• Goal of the exercise:
From the entries below, count the lines holding the word "RICE" and give nothing but the number.

• Data listing:

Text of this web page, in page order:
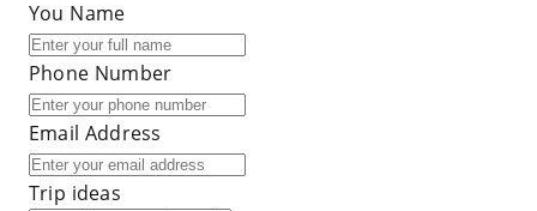
You Name
Phone Number
Email Address
Trip ideas
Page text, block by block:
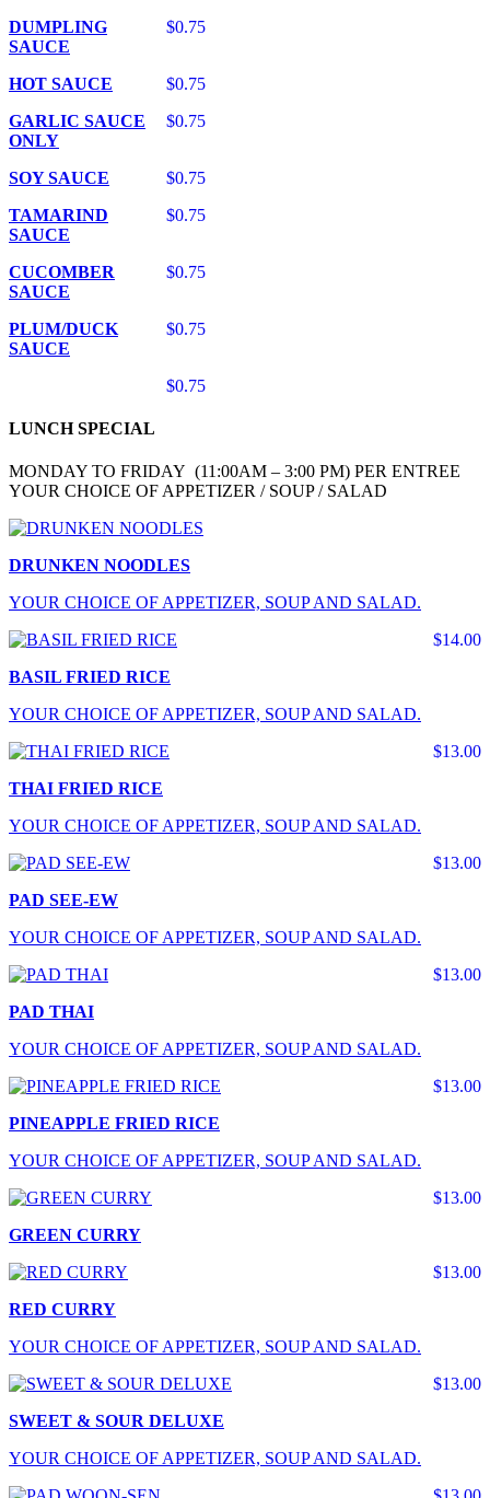
$0.75
DUMPLING
SAUCE
$0.75
HOT SAUCE
$0.75
GARLIC SAUCE
ONLY
$0.75
SOY SAUCE
$0.75
TAMARIND
SAUCE
$0.75
CUCOMBER
SAUCE
$0.75
PLUM/DUCK
SAUCE
$0.75
LUNCH SPECIAL
MONDAY TO FRIDAY (11:00AM – 3:00 PM) PER ENTREE
YOUR CHOICE OF APPETIZER / SOUP / SALAD
DRUNKEN NOODLES
YOUR CHOICE OF APPETIZER, SOUP AND SALAD.
$14.00
BASIL FRIED RICE
YOUR CHOICE OF APPETIZER, SOUP AND SALAD.
$13.00
THAI FRIED RICE
YOUR CHOICE OF APPETIZER, SOUP AND SALAD.
$13.00
PAD SEE-EW
YOUR CHOICE OF APPETIZER, SOUP AND SALAD.
$13.00
PAD THAI
YOUR CHOICE OF APPETIZER, SOUP AND SALAD.
$13.00
PINEAPPLE FRIED RICE
YOUR CHOICE OF APPETIZER, SOUP AND SALAD.
$13.00
GREEN CURRY
$13.00
RED CURRY
YOUR CHOICE OF APPETIZER, SOUP AND SALAD.
$13.00
SWEET & SOUR DELUXE
YOUR CHOICE OF APPETIZER, SOUP AND SALAD.

• Output for this task:
3